Scholars of American gentility have also examined two other sets of relationships. The first notes colonists’ connections with Britain. Like some contemporaries, these scholars sometimes speak of American elites “aping” metropolitan examples. Whereas earlier studies often focus on whether such imitation was desirable, some recent works refine the analysis by replacing the idea of imitation with “emulation” (Bushman’s attempt to emphasize adherence to a set of common values) or “legitimation” (seeking approval from British audiences skeptical of provincials).26

A final set of studies focuses on American elites’ relationships with subordinates rather than their provincial peers or transatlantic superiors. These scholars often see gentility as a means of (even a “tool” for) dividing society. In this view, elites used distinctive material culture and behavior to reinforce social boundaries through “explicit status markers” that “built a theater of class dominance.” Cary Carson speaks of provincial elites practicing “modern class warfare.”27 Such arguments show a sharp awareness of the central issues of power and authority, especially in application to poorer and less powerful people who receive little attention elsewhere. But these works too often rely on crude views of how power operated, and fail to distinguish eighteenth-century domination from earlier (and later) experiences.
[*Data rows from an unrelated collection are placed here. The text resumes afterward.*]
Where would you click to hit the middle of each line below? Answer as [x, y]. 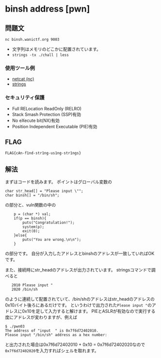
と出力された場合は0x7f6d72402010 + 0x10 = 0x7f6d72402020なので [75, 345]
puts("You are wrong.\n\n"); [52, 240]
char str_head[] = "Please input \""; [44, 191]
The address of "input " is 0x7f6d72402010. [52, 331]
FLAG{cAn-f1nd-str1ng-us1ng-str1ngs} [43, 153]
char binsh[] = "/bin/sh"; [32, 195]
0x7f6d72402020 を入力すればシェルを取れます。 [52, 351]
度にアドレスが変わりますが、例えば [41, 317]
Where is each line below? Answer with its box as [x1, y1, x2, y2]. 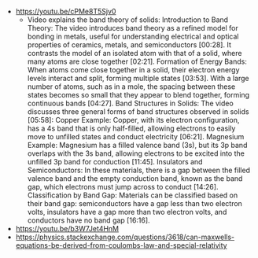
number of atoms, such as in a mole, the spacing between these [27, 82, 236, 91]
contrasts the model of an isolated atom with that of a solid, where [27, 49, 242, 57]
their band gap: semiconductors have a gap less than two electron [27, 199, 242, 208]
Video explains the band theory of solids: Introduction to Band [27, 15, 229, 24]
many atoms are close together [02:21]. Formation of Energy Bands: [27, 57, 248, 66]
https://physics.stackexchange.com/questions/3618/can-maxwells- [15, 232, 235, 241]
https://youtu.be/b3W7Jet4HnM [15, 224, 120, 233]
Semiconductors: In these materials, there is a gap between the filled [27, 165, 250, 175]
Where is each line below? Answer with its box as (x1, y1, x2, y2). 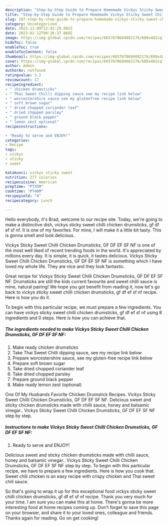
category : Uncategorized (5, 21, 57, 27)
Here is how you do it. (5, 294, 50, 300)
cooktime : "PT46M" (5, 189, 43, 194)
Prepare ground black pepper (12, 376, 73, 382)
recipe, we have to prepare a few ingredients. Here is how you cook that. (5, 468, 155, 474)
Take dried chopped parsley (12, 371, 71, 377)
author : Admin (5, 63, 35, 68)
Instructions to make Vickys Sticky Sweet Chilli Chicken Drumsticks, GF (5, 424, 158, 430)
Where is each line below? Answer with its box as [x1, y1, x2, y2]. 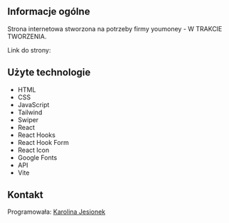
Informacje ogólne [7, 6, 90, 18]
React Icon [17, 146, 50, 154]
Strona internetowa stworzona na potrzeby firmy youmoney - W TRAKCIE [7, 24, 223, 33]
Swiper [17, 115, 39, 124]
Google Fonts [17, 153, 58, 162]
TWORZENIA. [7, 32, 47, 40]
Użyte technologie [7, 67, 91, 79]
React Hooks [17, 131, 55, 139]
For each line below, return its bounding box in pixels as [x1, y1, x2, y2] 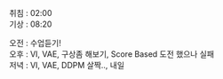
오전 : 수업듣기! [9, 38, 62, 48]
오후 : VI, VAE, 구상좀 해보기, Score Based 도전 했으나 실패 [9, 49, 215, 59]
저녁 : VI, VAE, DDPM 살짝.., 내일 [9, 60, 125, 70]
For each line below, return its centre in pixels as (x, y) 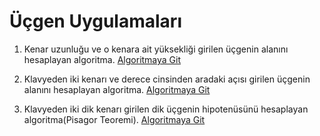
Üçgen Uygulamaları (95, 21)
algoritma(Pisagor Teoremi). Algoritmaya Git (114, 119)
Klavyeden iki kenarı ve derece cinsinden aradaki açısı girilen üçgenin (167, 79)
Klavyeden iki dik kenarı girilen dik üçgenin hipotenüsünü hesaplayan (166, 109)
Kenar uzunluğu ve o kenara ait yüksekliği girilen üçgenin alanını (156, 49)
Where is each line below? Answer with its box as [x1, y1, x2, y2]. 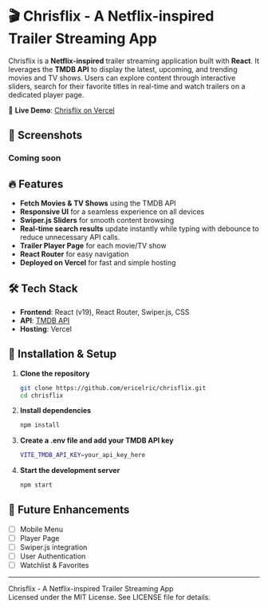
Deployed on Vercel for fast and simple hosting [19, 258, 176, 268]
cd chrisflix [19, 391, 64, 399]
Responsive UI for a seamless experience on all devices [19, 207, 205, 217]
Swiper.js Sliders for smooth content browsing [19, 216, 175, 225]
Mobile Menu [19, 524, 64, 534]
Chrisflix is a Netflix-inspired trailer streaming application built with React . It [8, 56, 259, 66]
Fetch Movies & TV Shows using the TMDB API [19, 198, 177, 209]
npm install [19, 421, 60, 429]
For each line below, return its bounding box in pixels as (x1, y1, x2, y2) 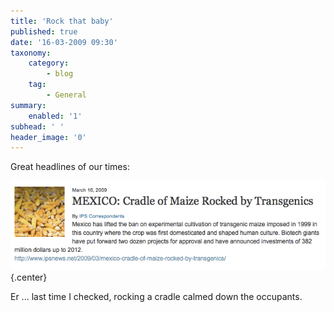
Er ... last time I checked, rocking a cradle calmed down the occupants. (10, 290, 303, 302)
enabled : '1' (28, 111, 83, 121)
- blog (46, 69, 74, 79)
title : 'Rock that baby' (10, 16, 114, 26)
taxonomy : (10, 48, 52, 58)
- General (46, 90, 87, 100)
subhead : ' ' (10, 121, 65, 132)
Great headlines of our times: (10, 161, 130, 173)
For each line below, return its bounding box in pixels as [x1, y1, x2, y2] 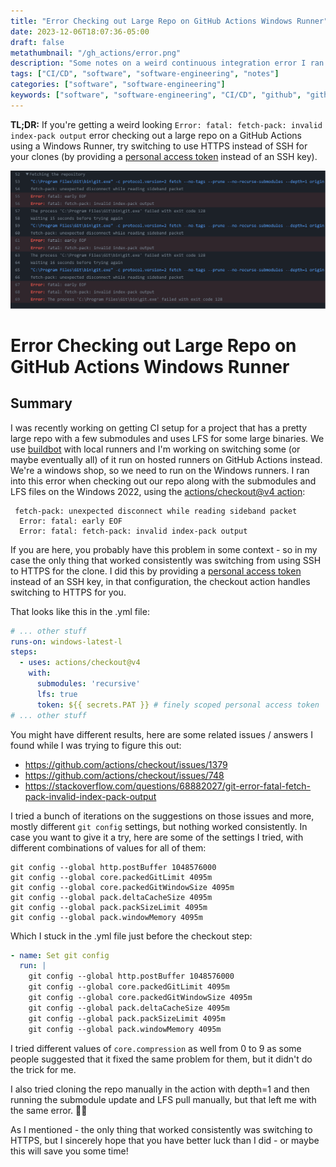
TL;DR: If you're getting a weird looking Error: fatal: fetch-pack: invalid [10, 118, 323, 130]
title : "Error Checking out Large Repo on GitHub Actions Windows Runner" [10, 16, 329, 26]
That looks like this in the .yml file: [10, 605, 150, 617]
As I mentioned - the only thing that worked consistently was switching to [10, 1123, 313, 1135]
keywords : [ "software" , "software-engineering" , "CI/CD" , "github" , [10, 90, 302, 100]
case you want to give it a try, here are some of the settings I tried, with [10, 831, 304, 843]
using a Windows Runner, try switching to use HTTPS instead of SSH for [10, 140, 308, 152]
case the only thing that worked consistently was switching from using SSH [10, 554, 322, 566]
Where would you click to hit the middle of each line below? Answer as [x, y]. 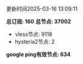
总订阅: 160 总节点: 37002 [39, 22]
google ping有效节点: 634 [39, 54]
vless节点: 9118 [33, 34]
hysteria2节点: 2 [35, 42]
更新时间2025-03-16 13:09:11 [42, 9]
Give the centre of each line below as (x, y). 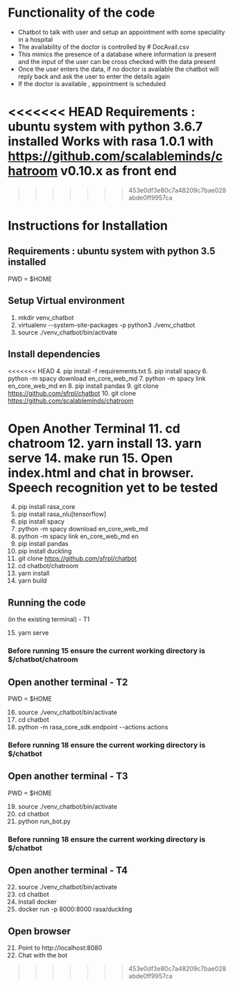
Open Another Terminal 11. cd (94, 428)
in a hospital (35, 39)
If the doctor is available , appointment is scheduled (92, 83)
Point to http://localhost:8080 (60, 948)
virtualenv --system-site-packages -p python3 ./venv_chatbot (106, 325)
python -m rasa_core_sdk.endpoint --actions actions (93, 727)
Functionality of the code (81, 13)
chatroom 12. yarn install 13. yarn (105, 443)
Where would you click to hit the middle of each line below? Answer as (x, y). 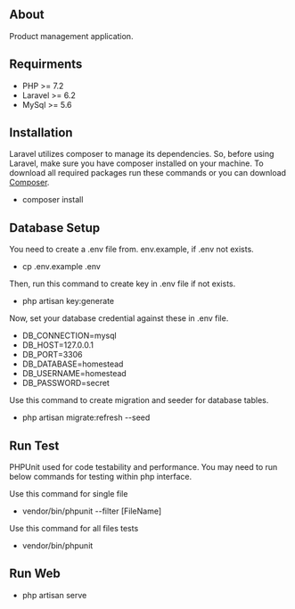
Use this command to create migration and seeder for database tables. (139, 400)
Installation (41, 133)
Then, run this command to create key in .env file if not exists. (123, 284)
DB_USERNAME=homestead (74, 374)
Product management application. (71, 36)
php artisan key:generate (68, 301)
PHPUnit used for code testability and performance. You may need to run (143, 467)
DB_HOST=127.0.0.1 (57, 345)
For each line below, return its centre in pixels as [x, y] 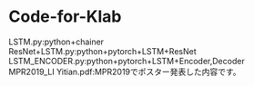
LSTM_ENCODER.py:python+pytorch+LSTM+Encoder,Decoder [127, 61]
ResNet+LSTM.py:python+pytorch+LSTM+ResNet [102, 51]
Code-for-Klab [65, 17]
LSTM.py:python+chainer [56, 42]
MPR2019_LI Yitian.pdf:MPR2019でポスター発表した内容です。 [125, 72]
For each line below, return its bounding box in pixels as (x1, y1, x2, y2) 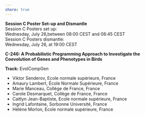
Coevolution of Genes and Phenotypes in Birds (5, 56, 102, 62)
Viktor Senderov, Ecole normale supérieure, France (12, 75, 116, 81)
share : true (5, 7, 29, 12)
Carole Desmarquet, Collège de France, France (12, 91, 108, 96)
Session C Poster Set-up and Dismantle (5, 21, 87, 26)
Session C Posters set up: (5, 25, 58, 32)
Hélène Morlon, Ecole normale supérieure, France (12, 106, 114, 112)
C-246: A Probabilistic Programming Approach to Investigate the (5, 51, 140, 57)
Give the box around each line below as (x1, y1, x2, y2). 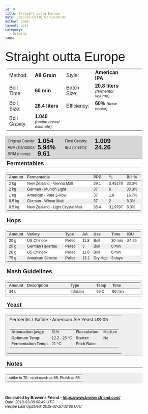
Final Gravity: (65, 138, 87, 144)
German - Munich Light (27, 187, 66, 192)
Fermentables (7, 160, 44, 167)
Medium (103, 329, 117, 335)
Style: (66, 72, 79, 78)
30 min (111, 238, 123, 243)
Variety (27, 231, 40, 237)
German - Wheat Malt (27, 198, 64, 203)
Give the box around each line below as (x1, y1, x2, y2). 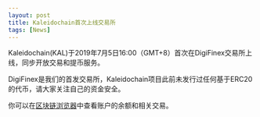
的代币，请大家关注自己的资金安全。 (8, 84, 125, 94)
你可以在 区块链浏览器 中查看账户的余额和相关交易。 (8, 101, 173, 110)
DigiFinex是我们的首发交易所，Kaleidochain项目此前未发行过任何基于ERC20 (8, 75, 253, 84)
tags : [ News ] (8, 26, 51, 34)
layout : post (8, 11, 51, 19)
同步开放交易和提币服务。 (21, 58, 104, 67)
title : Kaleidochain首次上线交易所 (8, 19, 116, 27)
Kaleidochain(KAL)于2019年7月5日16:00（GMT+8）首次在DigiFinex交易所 (8, 48, 246, 58)
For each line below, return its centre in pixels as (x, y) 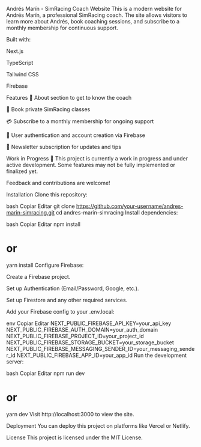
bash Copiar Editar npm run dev (46, 373)
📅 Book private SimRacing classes (48, 109)
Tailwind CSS (22, 74)
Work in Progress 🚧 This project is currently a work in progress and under (97, 158)
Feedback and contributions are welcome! (58, 183)
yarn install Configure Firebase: (45, 265)
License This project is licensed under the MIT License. (74, 437)
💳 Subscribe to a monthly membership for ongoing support (80, 121)
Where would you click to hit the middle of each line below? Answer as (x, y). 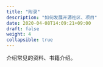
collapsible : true (30, 40)
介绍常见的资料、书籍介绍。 (41, 58)
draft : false (23, 29)
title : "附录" (23, 12)
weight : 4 (19, 34)
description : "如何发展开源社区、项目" (52, 18)
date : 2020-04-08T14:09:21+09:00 (49, 23)
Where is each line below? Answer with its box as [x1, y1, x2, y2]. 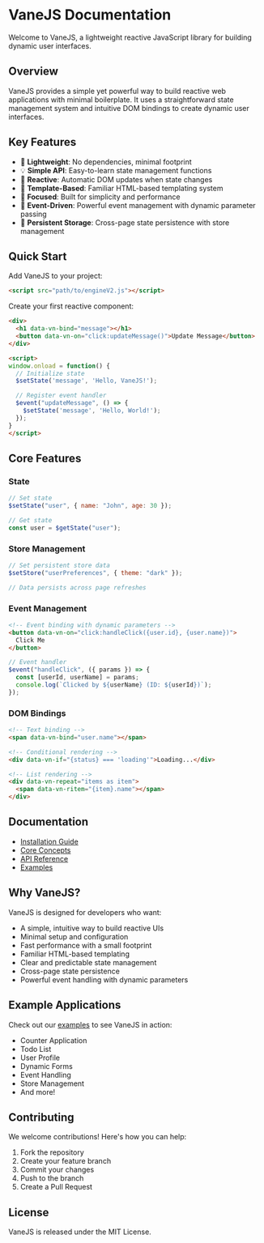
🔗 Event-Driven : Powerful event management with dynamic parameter [19, 200, 257, 210]
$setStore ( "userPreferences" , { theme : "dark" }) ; [8, 568, 183, 577]
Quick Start [8, 249, 67, 263]
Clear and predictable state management [19, 957, 157, 967]
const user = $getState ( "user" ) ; [8, 524, 121, 532]
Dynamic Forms [19, 1061, 73, 1071]
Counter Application [19, 1035, 87, 1045]
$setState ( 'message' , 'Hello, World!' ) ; [23, 407, 161, 415]
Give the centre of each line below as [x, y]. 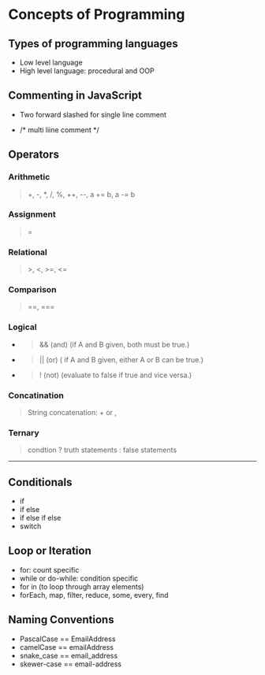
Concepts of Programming [97, 15]
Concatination [36, 395]
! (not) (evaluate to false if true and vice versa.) [116, 375]
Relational [28, 252]
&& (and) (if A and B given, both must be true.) [114, 344]
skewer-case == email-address [71, 664]
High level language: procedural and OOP [87, 71]
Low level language [51, 62]
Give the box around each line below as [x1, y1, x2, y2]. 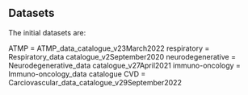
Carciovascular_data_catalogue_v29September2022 [8, 77, 182, 87]
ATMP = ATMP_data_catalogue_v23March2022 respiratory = [8, 43, 210, 53]
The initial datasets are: [8, 27, 86, 37]
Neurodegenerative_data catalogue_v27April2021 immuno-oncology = [8, 60, 241, 70]
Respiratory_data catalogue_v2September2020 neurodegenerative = [8, 52, 237, 61]
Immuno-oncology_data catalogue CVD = [8, 68, 146, 79]
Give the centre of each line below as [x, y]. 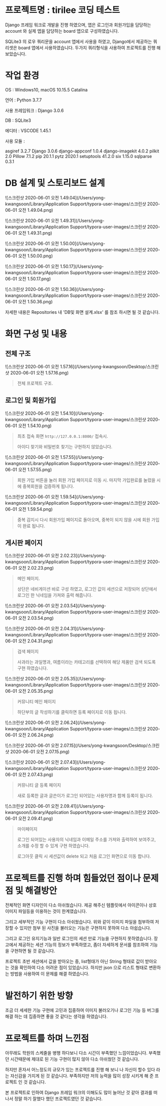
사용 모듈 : [15, 141]
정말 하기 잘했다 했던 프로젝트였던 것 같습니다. [58, 1099]
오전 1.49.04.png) [36, 210]
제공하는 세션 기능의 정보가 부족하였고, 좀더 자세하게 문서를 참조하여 [83, 945]
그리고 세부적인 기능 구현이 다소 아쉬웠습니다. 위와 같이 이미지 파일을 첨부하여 [80, 922]
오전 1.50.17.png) [34, 279]
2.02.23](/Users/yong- [83, 556]
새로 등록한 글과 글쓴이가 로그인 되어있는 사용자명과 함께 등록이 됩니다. [85, 796]
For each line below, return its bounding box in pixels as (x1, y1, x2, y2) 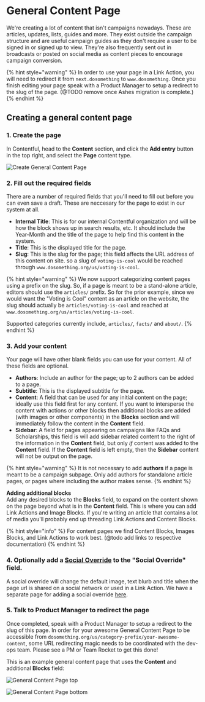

Although they often give little attention to political meanings, these American studies together point to the broad reach of politeness, a formation that could be used in interactions with peers as well as with the less powerful people that elites sought to lead and the more powerful who attempted to lead them. Politeness could be used in a variety of ways as well as in a range of relationships. It provided a means of describing social interactions in broad terms as well as assessing and advising on specific courses of action. Politeness could also refer to a series of practices that attempted to put these ideals into practice. With this breadth of meanings, politeness proved a powerful resource that eighteenth-century American elites drew on in a wide range of situations, including (as this work reveals) some of the most problematic moments in their lives.

Although Jonathan Belcher spoke of the “polite world,” “polite company,” and “polite judges of manners,”28 its ideals were never fully incarnated in either Britain or America. They always operated as both theory and practice, as Platonic ideal and social fact, always both partaking of and reacting against other ideas and practices. In America politeness developed alongside two contemporary transformations in the British empire, the expansion of imperial government and of slavery. Both helped make politeness possible, while also competing with it to shape the character of power in America.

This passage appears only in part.